Could you please reproduce every record below exactly, leaving out the pictures?

+++

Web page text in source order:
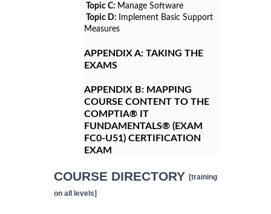
Topic C: Manage Software
Topic D:
Implement Basic Support
Measures
APPENDIX A: TAKING THE
EXAMS
APPENDIX B: MAPPING
COURSE CONTENT TO THE
COMPTIA® IT
FUNDAMENTALS® (EXAM
FC0-U51) CERTIFICATION
EXAM
COURSE DIRECTORY [training
on all levels]
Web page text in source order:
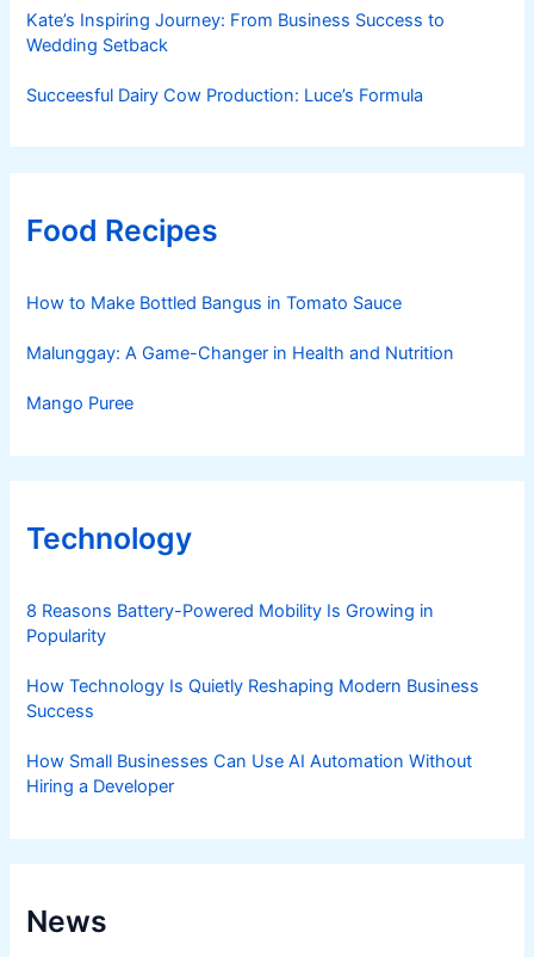
Kate’s Inspiring Journey: From Business Success to
Wedding Setback
Succeesful Dairy Cow Production: Luce’s Formula
Food Recipes
How to Make Bottled Bangus in Tomato Sauce
Malunggay: A Game-Changer in Health and Nutrition
Mango Puree
Technology
8 Reasons Battery-Powered Mobility Is Growing in
Popularity
How Technology Is Quietly Reshaping Modern Business
Success
How Small Businesses Can Use AI Automation Without
Hiring a Developer
News
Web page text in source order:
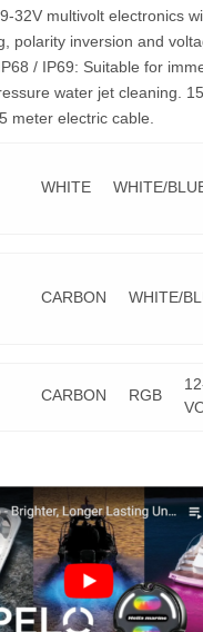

+++

◆ **ANSWER SPACE**
Web page text in source order:
Topic C: Manage Software
Topic D:
Implement Basic Support
Measures
APPENDIX A: TAKING THE
EXAMS
APPENDIX B: MAPPING
COURSE CONTENT TO THE
COMPTIA® IT
FUNDAMENTALS® (EXAM
FC0-U51) CERTIFICATION
EXAM
COURSE DIRECTORY [training
on all levels]
Web page text in source order:
Kate’s Inspiring Journey: From Business Success to
Wedding Setback
Succeesful Dairy Cow Production: Luce’s Formula
Food Recipes
How to Make Bottled Bangus in Tomato Sauce
Malunggay: A Game-Changer in Health and Nutrition
Mango Puree
Technology
8 Reasons Battery-Powered Mobility Is Growing in
Popularity
How Technology Is Quietly Reshaping Modern Business
Success
How Small Businesses Can Use AI Automation Without
Hiring a Developer
News
Web page text in source order:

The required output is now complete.